Subscription rule not for SaaS access?
https://marco.org/2011/02/22/subscription-rule-not-for-saas-access
In response to an email about IAP and subscriptions affecting software-as-a-service (“SaaS”) apps such as Evernote, Dropbox, Salesforce, and arguably Readability, Steve Jobs reportedly replied:
We created subscriptions for publishing apps, not SaaS apps.
Sent from my iPhone
The response fits his style, so I’d say it’s likely that it’s real. It doesn’t really answer the question, though.

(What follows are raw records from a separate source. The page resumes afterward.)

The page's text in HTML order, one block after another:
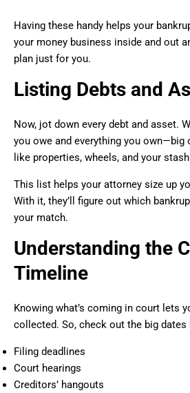
Having these handy helps your
your money business inside and out
plan just for you.
Listing Debts and
Now, jot down every debt and asset.
you owe and everything you
like properties, wheels, and your
This list helps your attorney size up
With it, they’ll figure out which
your match.
Understanding the
Timeline
Knowing what’s coming in court lets
collected. So, check out the big dates
Filing deadlines
Court hearings
Creditors’ hangouts
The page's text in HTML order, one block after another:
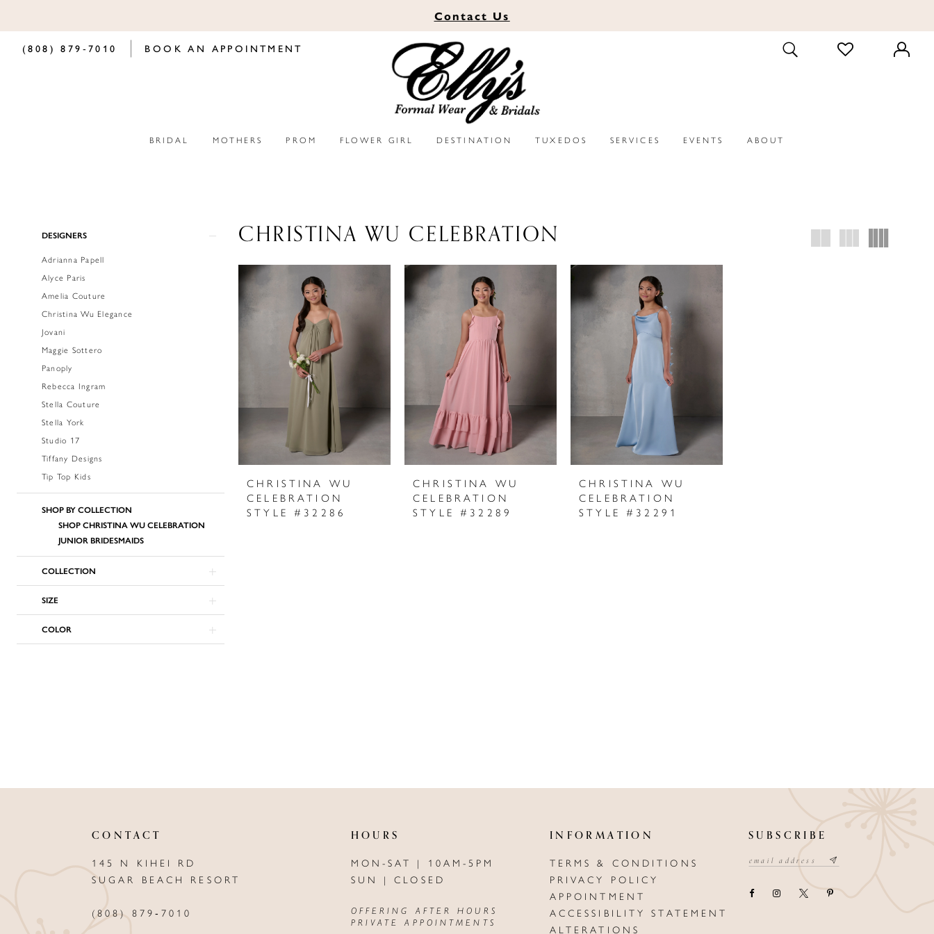
Contact Us
(808) 879‑7010 BOOK AN APPOINTMENT
TOGGLE
SEARCH
CHECK
WISHLIST
BRIDAL MOTHERS PROM FLOWER GIRL DESTINATION TUXEDOS SERVICES EVENTS ABOUT
Product
Filters
DESIGNERS
Adrianna Papell
Alyce Paris
Amelia Couture
Christina Wu Elegance
Jovani
Maggie Sottero
Panoply
Rebecca Ingram
Stella Couture
Stella York
Studio 17
Tiffany Designs
Tip Top Kids
SHOP BY COLLECTION
SHOP CHRISTINA WU CELEBRATION
JUNIOR BRIDESMAIDS
COLLECTION
SIZE
COLOR
CHRISTINA WU CELEBRATION
CHRISTINA WU
CELEBRATION
STYLE #32286
CHRISTINA WU
CELEBRATION
STYLE #32289
CHRISTINA WU
CELEBRATION
STYLE #32291
CONTACT
145 N KIHEI RD
SUGAR BEACH RESORT
(808) 879‑7010
HOURS
MON-SAT | 10AM-5PM
SUN | CLOSED
OFFERING AFTER HOURS
PRIVATE APPOINTMENTS
INFORMATION
TERMS & CONDITIONS
PRIVACY POLICY
APPOINTMENT
ACCESSIBILITY STATEMENT
ALTERATIONS
SUBSCRIBE
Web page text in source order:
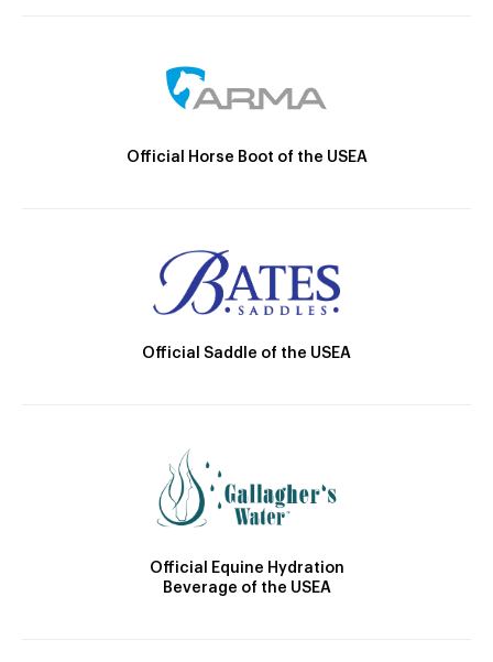
Official Horse Boot of the USEA
Official Saddle of the USEA
Official Equine Hydration
Beverage of the USEA

He only said that Apple didn’t create the subscriptions for SaaS apps, not whether SaaS apps can use them (are we prohibited from using them?), or whether we’re required to use them.
And even if Jobs himself would take a few minutes (during his medical leave, no less) to answer these questions more verbosely for some guy in an email, it would raise a different question: Why don’t the published guidelines reflect this clarification, and what’s stopping whoever gets your submission on the App Review team from following the literal definition?
The rule as stated, encompassing “content, functionality, or services”, sounds like it includes SaaS apps by any remotely straightforward interpretation.
If it’s rewritten and clarified to exclude functionality and services, and include only “content”, it’s still going to rely on vague definitions and a lot of gray areas, but it would solve a lot of the problems with this new rule.
(But it wouldn’t exempt Netflix or Hulu from the IAP requirement.)